李三刀哪裡肯聽,第二天一早就揹著弓箭進山了。
說來也怪,李三刀在山裡轉了七八天,連個黑熊影子都冇見著。就在他快要放棄的時候,第九天晌午,他在一個叫“老虎嘴”的山坳裡,看見了一頭小黑熊。
那小熊約莫也就半歲大,毛茸茸的,正趴在溪邊喝水,笨拙地用爪子拍打水麵,玩得不亦樂乎。

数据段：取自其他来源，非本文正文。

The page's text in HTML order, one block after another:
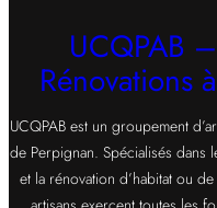
UCQPAB
Rénovations
UCQPAB est un groupement
de Perpignan. Spécialisés dans
et la rénovation d’habitat ou
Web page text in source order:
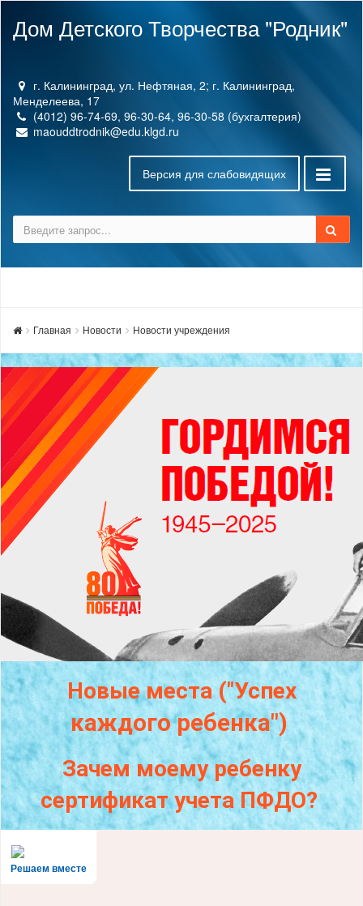
Дом Детского Творчества "Родник"
г. Калининград, ул. Нефтяная, 2; г. Калининград,
Менделеева, 17
(4012) 96-74-69, 96-30-64, 96-30-58 (бухгалтерия)
maouddtrodnik@edu.klgd.ru
Версия для слабовидящих
Главная Новости Новости учреждения
Новые места ("Успех
каждогоребенка")
Зачем моему ребенку
сертификат учета ПФДО?
Решаем вместе
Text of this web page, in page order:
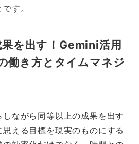
す。
を出す！Gemini活用
働き方とタイムマネジ
ながら同等以上の成果を出す
える目標を現実のものにする
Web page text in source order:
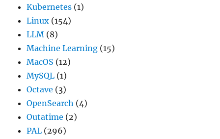
Kubernetes (1)
Linux (154)
LLM (8)
Machine Learning (15)
MacOS (12)
MySQL (1)
Octave (3)
OpenSearch (4)
Outatime (2)
PAL (296)
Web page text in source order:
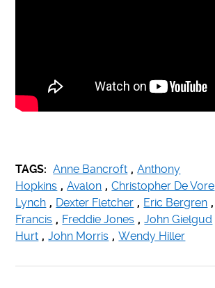
TAGS: Anne Bancroft , Anthony
Hopkins , Avalon , Christopher De Vore
Lynch , Dexter Fletcher , Eric Bergren ,
Francis , Freddie Jones , John Gielgud
Hurt , John Morris , Wendy Hiller
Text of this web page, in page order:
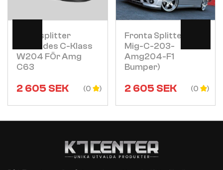
Frontsplitter
Mercedes C-Klass
W204 FÖr Amg
C63
2 605SEK (0
Fronta Splitter (fÖr
Mig-C-203-
Amg204-F1
Bumper)
2 605SEK (0
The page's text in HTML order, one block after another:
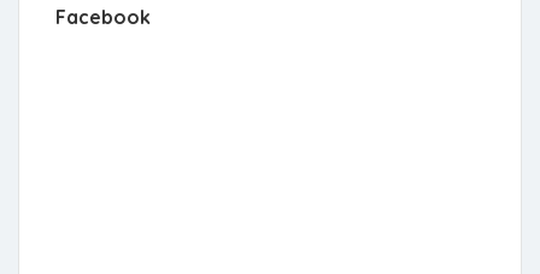
Facebook
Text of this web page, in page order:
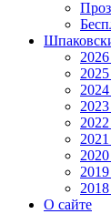
О сайте
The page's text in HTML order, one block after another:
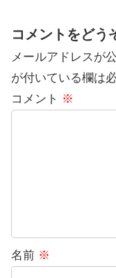
コメントをどう
メールアドレスが
が付いている欄は
コメント ※
名前 ※
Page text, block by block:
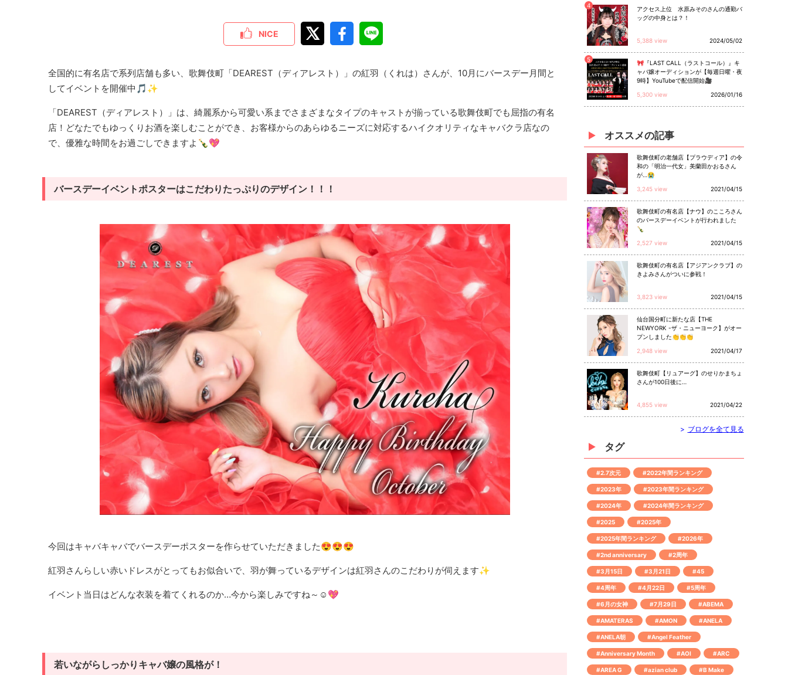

李三刀眼睛一亮:“小的都在這兒了,老的肯定不遠!我先拿下這小東西,不怕老的不出來!”
他張弓搭箭,瞄準了小黑熊的後腿——他想活捉。
“嗖”的一聲,箭離弦了。可就在這當口,那小熊突然一轉身,箭不偏不倚,正中胸口!
“壞了!”李三刀心裡咯噔一下。他跑過去一看,小黑熊已經倒在溪邊,胸口汩汩冒血,眼瞅著就不行了。

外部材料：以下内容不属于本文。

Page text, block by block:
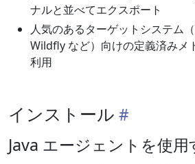
ナルと並べてエクスポート
人気のあるターゲットシステム
Wildfly など）向けの定義済みメ
利用
インストール
Java エージェントを使用
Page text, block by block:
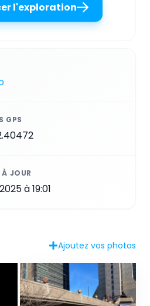
l'exploration
GPS
À JOUR
à 19:01
Ajoutez vos photos
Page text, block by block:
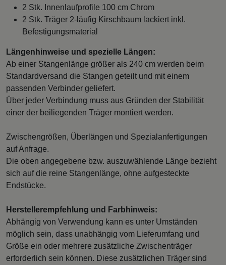
2 Stk. Innenlaufprofile 100 cm Chrom
2 Stk. Träger 2-läufig Kirschbaum lackiert inkl.
Befestigungsmaterial
Längenhinweise und spezielle Längen:
Ab einer Stangenlänge größer als 240 cm werden beim
Standardversand die Stangen geteilt und mit einem
passenden Verbinder geliefert.
Über jeder Verbindung muss aus Gründen der Stabilität
einer der beiliegenden Träger montiert werden.
Zwischengrößen, Überlängen und Spezialanfertigungen
auf Anfrage.
Die oben angegebene bzw. auszuwählende Länge bezieht
sich auf die reine Stangenlänge, ohne aufgesteckte
Endstücke.
Herstellerempfehlung und Farbhinweis:
Abhängig von Verwendung kann es unter Umständen
möglich sein, dass unabhängig vom Lieferumfang und
Größe ein oder mehrere zusätzliche Zwischenträger
erforderlich sein können. Diese zusätzlichen Träger sind
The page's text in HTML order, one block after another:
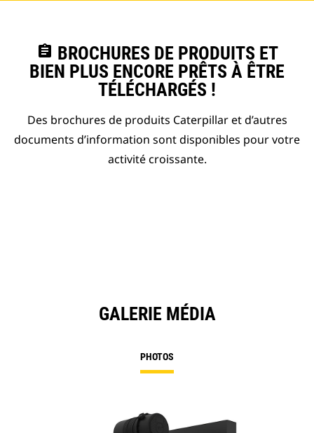
assignment BROCHURES DE PRODUITS ET
BIEN PLUS ENCORE PRÊTS À ÊTRE
TÉLÉCHARGÉS !
Des brochures de produits Caterpillar et d’autres
documents d’information sont disponibles pour votre
activité croissante.
GALERIE MÉDIA
PHOTOS
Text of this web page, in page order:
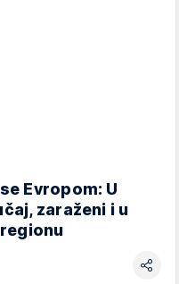
Evropom: U
zaraženi i u
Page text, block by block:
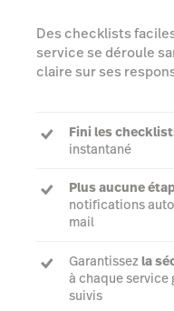
Des checklists
service se déroule
claire sur ses
Fini les
instantané
Plus aucune
notifications
mail
Garantissezla
à chaque service
suivis

這時候,山林裡突然颳起一陣怪風。那風啊,黑乎乎的,卷著落葉和砂石,直往李三刀臉上撲。林子裡傳來一聲震天動地的吼叫,整個山穀都在顫抖。
李三刀抬頭一看,嚇得魂飛魄散!
隻見一頭巨大的黑熊從密林裡衝出來,那身量,真比牛還大,眼睛紅得像兩團火,直勾勾盯著李三刀。它就是傳說中的“黑風老太爺”!
李三刀轉身就跑。他年輕時在關內參加過武舉,腳力極好,可在這頭巨熊麵前,竟跟小孩兒似的。那黑熊不緊不慢地追著他,始終保持十幾丈的距離,像是在戲耍他。

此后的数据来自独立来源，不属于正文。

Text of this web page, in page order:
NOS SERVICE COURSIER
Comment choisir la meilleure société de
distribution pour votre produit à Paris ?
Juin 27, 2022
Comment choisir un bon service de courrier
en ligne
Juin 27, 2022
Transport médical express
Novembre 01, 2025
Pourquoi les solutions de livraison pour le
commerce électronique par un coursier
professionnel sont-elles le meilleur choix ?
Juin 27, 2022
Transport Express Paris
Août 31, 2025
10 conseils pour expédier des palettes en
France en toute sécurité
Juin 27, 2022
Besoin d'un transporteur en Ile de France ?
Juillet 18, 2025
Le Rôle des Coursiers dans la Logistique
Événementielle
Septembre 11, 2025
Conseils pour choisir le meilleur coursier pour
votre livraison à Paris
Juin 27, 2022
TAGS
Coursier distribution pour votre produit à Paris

第一天,李三刀跑出了六十裡地,嗓子渴得冒煙,在一處山泉喝水時,一抬頭,黑風老太爺就站在對麵山頭,冷冷地看著他。
第二天,李三刀躲進一個山洞,用石頭堵住洞口。半夜裡,他聽見洞外有沉重的腳步聲,接著是“轟隆”一聲,堵洞的石頭被一掌拍開。月光下,那龐大的黑影就站在洞口,噴著白氣。
李三刀連滾帶爬從山洞後側的小縫鑽出去,繼續逃命。
第三天晌午,李三刀終於跑不動了。他癱倒在一棵老鬆樹下,回頭一看,黑風老太爺已經站在他身後不到五步的地方。
那巨熊人立起來,足有一丈多高,遮天蔽日。它胸口的白毛形成一個“V”字,像極了山神的印記。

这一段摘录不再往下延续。